In the late 1990s, several Appalachian women, including Julia Bonds, began to speak out against MTR and its effects on the people and environment of mining communities. Research has shown that MTR causes "irreparable" environmental damage in Appalachia. The blasting of mountaintops has polluted streams and contaminated water supplies with toxic waste from coal processing called slurry ponds. Scientists have noted an increase in respiratory and heart problems among area residents, including lung cancer. Mortality rates and birth defect rates are higher in the areas surrounding surface mining locations.

Coal mining production in Appalachia declined from 1990 to 2015, but there is some debate over why. Cited factors include a rising demand for clean energy, environmental policies and regulations set forth by the Environmental Protection Agency (EPA), and globalization. The number of coal mining jobs in the region remained steady from 2000 to 2010, but declined by 37% between 2011 and 2015. Less production is responsible for much of this job loss, but improved mining techniques like mountain-top removal also contributed. Discourse around coal in the area has sparked a debate in academia over whether it creates wealth or poverty. The core debate centers around coal production's impact on the local and national economy.

==Background==

===Coal production===
Appalachia is one of three coal-mining regions in the United States; the others are the Interior coal region, and the Western coal region, which includes the Powder River Basin. Eight states lie in the Appalachian coal region: Alabama, eastern Kentucky, Maryland, Ohio, Pennsylvania, Tennessee, Virginia, and West Virginia. West Virginia is the largest coal-producing state in Appalachia, and the second-largest coal-producing state in the United States, accounting for about 14% of the nation's total coal production in 2022 (the largest coal-producing state is Wyoming, which lies in the Western coal region and accounts for 41% of U.S. coal production). Two other states in the Appalachian coal region, Kentucky and Pennsylvania, account for 5% and 7% of U.S. coal production, respectively.

The coal industry in Appalachia has changed over time. According to U.S. Department of Energy's Energy Information Administration data, Central Appalachia—consisting of southern West Virginia, eastern Kentucky, western Virginia, and eastern Tennessee—made up almost 29% of U.S. coal production in the U.S. in 1990, but only about 13% by 2013. By contrast, coal production in Northern Appalachia has remained relatively stable, going from 16% in 1990 to 12.5% in 2013. As a result, "both regions account for nearly the same share of U.S. coal production" as of 2014.

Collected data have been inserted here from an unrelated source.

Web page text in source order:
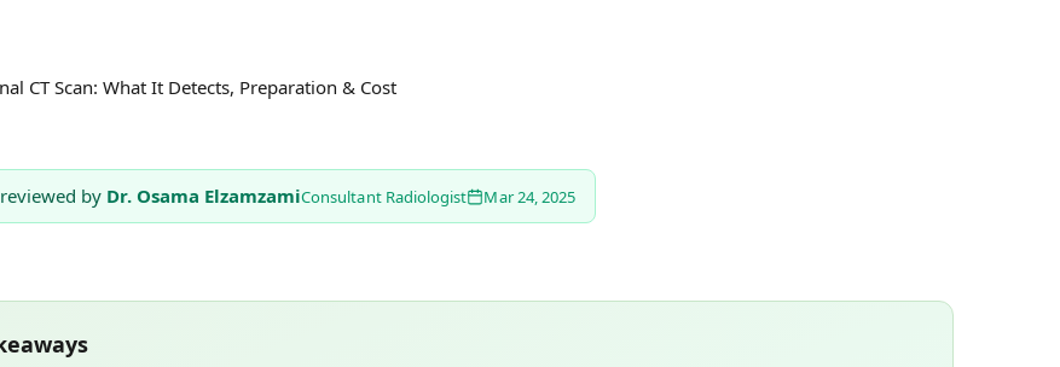
CT Scan: What It Detects, Preparation & Cost
by Dr. Osama ElzamzamiConsultant Radiologist Mar 24, 2025
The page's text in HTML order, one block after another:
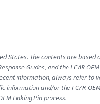
States. The contents are based
Guides, and the I-CAR
information, always refer to
and/or the I-CAR
Linking Pin process.
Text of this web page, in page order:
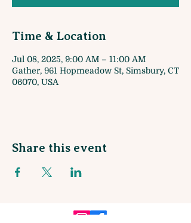
Time & Location
Jul 08, 2025, 9:00 AM – 11:00 AM
Gather, 961 Hopmeadow St, Simsbury, CT
06070, USA
Share this event
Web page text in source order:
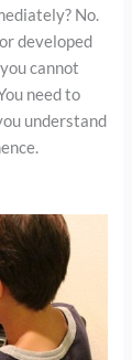
No.
developed
cannot
need to
understand
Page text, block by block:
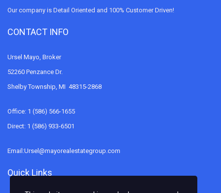
Our company is Detail Oriented and 100% Customer Driven!
CONTACT INFO
Ursel Mayo, Broker
52260 Penzance Dr.
Shelby Township, MI 48315-2868
Office: 1 (586) 566-1655
Direct: 1 (586) 933-6501
Email:Ursel@mayorealestategroup.com
Quick Links
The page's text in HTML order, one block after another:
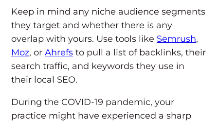
Keep in mind any niche audience segments
they target and whether there is any
overlap with yours. Use tools like Semrush,
Moz, or Ahrefs to pull a list of backlinks, their
search traffic, and keywords they use in
their local SEO.
During the COVID-19 pandemic, your
practice might have experienced a sharp
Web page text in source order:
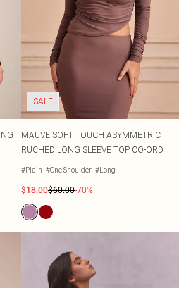
SALE
MAUVE SOFT TOUCH ASYMMETRIC
RUCHED LONG SLEEVE TOP CO-ORD
#Plain #One Shoulder #Long
$18.00$60.00-70%
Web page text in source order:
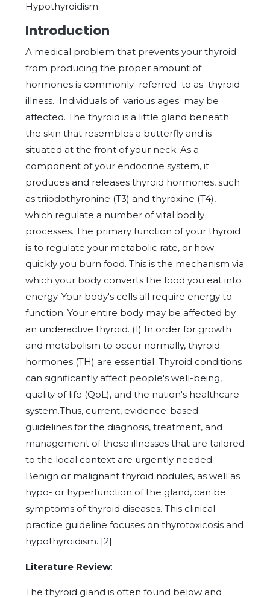
Hypothyroidism.
Introduction
A medical problem that prevents your thyroid
from producing the proper amount of
hormones is commonly referred to as thyroid
illness. Individuals of various ages may be
affected. The thyroid is a little gland beneath
the skin that resembles a butterfly and is
situated at the front of your neck. As a
component of your endocrine system, it
produces and releases thyroid hormones, such
as triiodothyronine (T3) and thyroxine (T4),
which regulate a number of vital bodily
processes. The primary function of your thyroid
is to regulate your metabolic rate, or how
quickly you burn food. This is the mechanism via
which your body converts the food you eat into
energy. Your body's cells all require energy to
function. Your entire body may be affected by
an underactive thyroid. (1) In order for growth
and metabolism to occur normally, thyroid
hormones (TH) are essential. Thyroid conditions
can significantly affect people's well-being,
quality of life (QoL), and the nation's healthcare
system.Thus, current, evidence-based
guidelines for the diagnosis, treatment, and
management of these illnesses that are tailored
to the local context are urgently needed.
Benign or malignant thyroid nodules, as well as
hypo- or hyperfunction of the gland, can be
symptoms of thyroid diseases. This clinical
practice guideline focuses on thyrotoxicosis and
hypothyroidism. [2]
Literature Review:
The thyroid gland is often found below and
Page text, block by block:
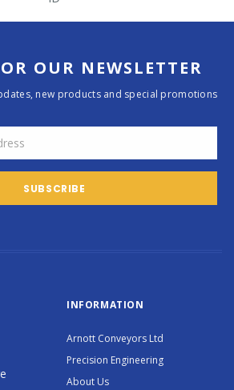
OUR NEWSLETTER
new products and special promotions
INFORMATION
Arnott Conveyors Ltd
Precision Engineering
About Us
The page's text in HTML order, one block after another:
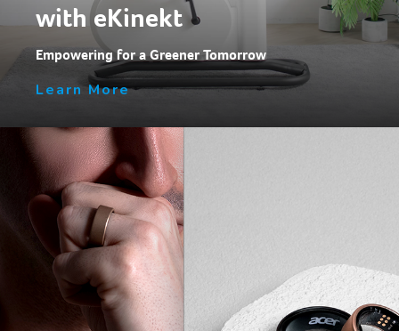
with eKinekt
Empowering for a Greener Tomorrow
Learn More
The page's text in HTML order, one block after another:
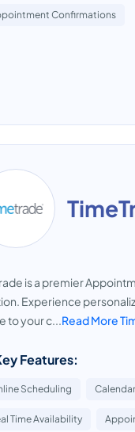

In the Appalachian coal region, 80% of coal produced came from underground mines. This is a much higher percentage than in the Western coal region, where 92% of all coal produced comes from surface mines.

===History===

Historically, "the building of coal towns began in the 1880s, peaked in the 1920s, and virtually ended with the coming of the Great Depression" when the availability of other forms of energy—namely, oil, gas, and hydroelectricity—reduced demand for coal. The company town was particularly dominant in southern Appalachia; in 1925, almost 80% of West Virginia coal miners lived in company towns, while an average of 64.4% of coal miners in Maryland, Virginia, Kentucky, and Tennessee lived in company towns.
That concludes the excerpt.